BEGIN

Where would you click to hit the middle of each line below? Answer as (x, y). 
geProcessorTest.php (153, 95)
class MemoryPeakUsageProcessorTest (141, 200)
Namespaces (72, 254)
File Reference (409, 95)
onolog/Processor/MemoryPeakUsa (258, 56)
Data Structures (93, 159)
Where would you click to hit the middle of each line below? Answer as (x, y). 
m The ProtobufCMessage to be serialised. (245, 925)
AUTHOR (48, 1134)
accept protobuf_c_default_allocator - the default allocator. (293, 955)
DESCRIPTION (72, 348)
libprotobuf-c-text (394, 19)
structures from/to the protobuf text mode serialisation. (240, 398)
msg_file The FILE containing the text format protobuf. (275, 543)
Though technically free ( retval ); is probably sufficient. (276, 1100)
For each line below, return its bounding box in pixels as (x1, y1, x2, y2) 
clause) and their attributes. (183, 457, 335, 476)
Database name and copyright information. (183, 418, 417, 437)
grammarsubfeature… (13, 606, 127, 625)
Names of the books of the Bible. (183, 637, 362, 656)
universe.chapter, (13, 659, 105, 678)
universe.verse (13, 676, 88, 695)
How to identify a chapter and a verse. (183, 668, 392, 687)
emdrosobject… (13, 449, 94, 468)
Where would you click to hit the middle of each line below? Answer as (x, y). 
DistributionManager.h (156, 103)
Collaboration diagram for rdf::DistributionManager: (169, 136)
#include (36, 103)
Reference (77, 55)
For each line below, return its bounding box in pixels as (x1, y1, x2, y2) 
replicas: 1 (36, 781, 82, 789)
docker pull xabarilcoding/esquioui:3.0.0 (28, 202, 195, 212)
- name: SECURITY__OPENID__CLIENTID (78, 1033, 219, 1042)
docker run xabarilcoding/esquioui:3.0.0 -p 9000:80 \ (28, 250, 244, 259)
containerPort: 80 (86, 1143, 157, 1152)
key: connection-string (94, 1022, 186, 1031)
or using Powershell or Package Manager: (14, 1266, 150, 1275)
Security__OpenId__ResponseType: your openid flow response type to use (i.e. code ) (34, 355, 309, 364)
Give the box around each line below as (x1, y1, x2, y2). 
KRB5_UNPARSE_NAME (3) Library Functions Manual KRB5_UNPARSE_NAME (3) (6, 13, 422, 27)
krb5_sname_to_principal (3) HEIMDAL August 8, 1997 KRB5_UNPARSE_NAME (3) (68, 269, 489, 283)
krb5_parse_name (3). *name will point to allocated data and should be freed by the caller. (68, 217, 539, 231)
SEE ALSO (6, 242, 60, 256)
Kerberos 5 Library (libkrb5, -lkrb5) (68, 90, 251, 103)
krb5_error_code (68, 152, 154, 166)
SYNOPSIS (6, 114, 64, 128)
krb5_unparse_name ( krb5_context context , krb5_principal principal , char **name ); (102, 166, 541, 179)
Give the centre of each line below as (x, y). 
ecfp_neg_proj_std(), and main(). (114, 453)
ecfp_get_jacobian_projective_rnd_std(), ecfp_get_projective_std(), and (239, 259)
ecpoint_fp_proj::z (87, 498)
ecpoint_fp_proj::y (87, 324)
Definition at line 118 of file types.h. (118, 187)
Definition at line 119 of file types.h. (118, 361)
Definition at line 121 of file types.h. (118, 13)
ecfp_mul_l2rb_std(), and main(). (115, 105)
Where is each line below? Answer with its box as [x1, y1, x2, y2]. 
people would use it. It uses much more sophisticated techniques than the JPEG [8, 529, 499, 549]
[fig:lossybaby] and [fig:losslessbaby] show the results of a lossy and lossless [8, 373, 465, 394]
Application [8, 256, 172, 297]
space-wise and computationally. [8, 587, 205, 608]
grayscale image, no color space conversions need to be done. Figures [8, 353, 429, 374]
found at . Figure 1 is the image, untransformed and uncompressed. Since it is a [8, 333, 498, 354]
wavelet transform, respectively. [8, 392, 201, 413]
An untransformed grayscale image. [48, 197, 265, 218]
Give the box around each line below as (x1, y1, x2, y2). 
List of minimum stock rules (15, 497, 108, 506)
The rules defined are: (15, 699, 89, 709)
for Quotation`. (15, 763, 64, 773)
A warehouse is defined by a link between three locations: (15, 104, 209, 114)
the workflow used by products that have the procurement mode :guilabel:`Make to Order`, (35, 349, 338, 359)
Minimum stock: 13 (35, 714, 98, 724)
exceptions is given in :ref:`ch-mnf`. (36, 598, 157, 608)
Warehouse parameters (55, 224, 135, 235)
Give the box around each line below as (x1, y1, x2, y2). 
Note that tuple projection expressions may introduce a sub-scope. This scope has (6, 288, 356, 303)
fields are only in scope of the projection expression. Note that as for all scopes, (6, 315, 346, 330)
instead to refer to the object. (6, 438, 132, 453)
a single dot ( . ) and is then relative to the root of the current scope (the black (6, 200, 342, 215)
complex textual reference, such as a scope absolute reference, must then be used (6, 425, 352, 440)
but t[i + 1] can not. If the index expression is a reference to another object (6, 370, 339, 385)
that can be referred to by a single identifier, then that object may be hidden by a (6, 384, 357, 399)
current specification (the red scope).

END

→ **EXERCISE DETAILS**
Emit the full listing verbatim.

→ **TASK RESPONSE**
Where would you click to hit the middle of each line below? Answer as (x, y). 
geProcessorTest.php (153, 95)
class MemoryPeakUsageProcessorTest (141, 200)
Namespaces (72, 254)
File Reference (409, 95)
onolog/Processor/MemoryPeakUsa (258, 56)
Data Structures (93, 159)
Where would you click to hit the middle of each line below? Answer as (x, y). 
m The ProtobufCMessage to be serialised. (245, 925)
AUTHOR (48, 1134)
accept protobuf_c_default_allocator - the default allocator. (293, 955)
DESCRIPTION (72, 348)
libprotobuf-c-text (394, 19)
structures from/to the protobuf text mode serialisation. (240, 398)
msg_file The FILE containing the text format protobuf. (275, 543)
Though technically free ( retval ); is probably sufficient. (276, 1100)
For each line below, return its bounding box in pixels as (x1, y1, x2, y2) 
clause) and their attributes. (183, 457, 335, 476)
Database name and copyright information. (183, 418, 417, 437)
grammarsubfeature… (13, 606, 127, 625)
Names of the books of the Bible. (183, 637, 362, 656)
universe.chapter, (13, 659, 105, 678)
universe.verse (13, 676, 88, 695)
How to identify a chapter and a verse. (183, 668, 392, 687)
emdrosobject… (13, 449, 94, 468)
Where would you click to hit the middle of each line below? Answer as (x, y). 
DistributionManager.h (156, 103)
Collaboration diagram for rdf::DistributionManager: (169, 136)
#include (36, 103)
Reference (77, 55)
For each line below, return its bounding box in pixels as (x1, y1, x2, y2) 
replicas: 1 (36, 781, 82, 789)
docker pull xabarilcoding/esquioui:3.0.0 (28, 202, 195, 212)
- name: SECURITY__OPENID__CLIENTID (78, 1033, 219, 1042)
docker run xabarilcoding/esquioui:3.0.0 -p 9000:80 \ (28, 250, 244, 259)
containerPort: 80 (86, 1143, 157, 1152)
key: connection-string (94, 1022, 186, 1031)
or using Powershell or Package Manager: (14, 1266, 150, 1275)
Security__OpenId__ResponseType: your openid flow response type to use (i.e. code ) (34, 355, 309, 364)
Give the box around each line below as (x1, y1, x2, y2). 
KRB5_UNPARSE_NAME (3) Library Functions Manual KRB5_UNPARSE_NAME (3) (6, 13, 422, 27)
krb5_sname_to_principal (3) HEIMDAL August 8, 1997 KRB5_UNPARSE_NAME (3) (68, 269, 489, 283)
krb5_parse_name (3). *name will point to allocated data and should be freed by the caller. (68, 217, 539, 231)
SEE ALSO (6, 242, 60, 256)
Kerberos 5 Library (libkrb5, -lkrb5) (68, 90, 251, 103)
krb5_error_code (68, 152, 154, 166)
SYNOPSIS (6, 114, 64, 128)
krb5_unparse_name ( krb5_context context , krb5_principal principal , char **name ); (102, 166, 541, 179)
Give the centre of each line below as (x, y). 
ecfp_neg_proj_std(), and main(). (114, 453)
ecfp_get_jacobian_projective_rnd_std(), ecfp_get_projective_std(), and (239, 259)
ecpoint_fp_proj::z (87, 498)
ecpoint_fp_proj::y (87, 324)
Definition at line 118 of file types.h. (118, 187)
Definition at line 119 of file types.h. (118, 361)
Definition at line 121 of file types.h. (118, 13)
ecfp_mul_l2rb_std(), and main(). (115, 105)
Where is each line below? Answer with its box as [x1, y1, x2, y2]. 
people would use it. It uses much more sophisticated techniques than the JPEG [8, 529, 499, 549]
[fig:lossybaby] and [fig:losslessbaby] show the results of a lossy and lossless [8, 373, 465, 394]
Application [8, 256, 172, 297]
space-wise and computationally. [8, 587, 205, 608]
grayscale image, no color space conversions need to be done. Figures [8, 353, 429, 374]
found at . Figure 1 is the image, untransformed and uncompressed. Since it is a [8, 333, 498, 354]
wavelet transform, respectively. [8, 392, 201, 413]
An untransformed grayscale image. [48, 197, 265, 218]
Give the box around each line below as (x1, y1, x2, y2). 
List of minimum stock rules (15, 497, 108, 506)
The rules defined are: (15, 699, 89, 709)
for Quotation`. (15, 763, 64, 773)
A warehouse is defined by a link between three locations: (15, 104, 209, 114)
the workflow used by products that have the procurement mode :guilabel:`Make to Order`, (35, 349, 338, 359)
Minimum stock: 13 (35, 714, 98, 724)
exceptions is given in :ref:`ch-mnf`. (36, 598, 157, 608)
Warehouse parameters (55, 224, 135, 235)
Give the box around each line below as (x1, y1, x2, y2). 
Note that tuple projection expressions may introduce a sub-scope. This scope has (6, 288, 356, 303)
fields are only in scope of the projection expression. Note that as for all scopes, (6, 315, 346, 330)
instead to refer to the object. (6, 438, 132, 453)
a single dot ( . ) and is then relative to the root of the current scope (the black (6, 200, 342, 215)
complex textual reference, such as a scope absolute reference, must then be used (6, 425, 352, 440)
but t[i + 1] can not. If the index expression is a reference to another object (6, 370, 339, 385)
that can be referred to by a single identifier, then that object may be hidden by a (6, 384, 357, 399)
current specification (the red scope).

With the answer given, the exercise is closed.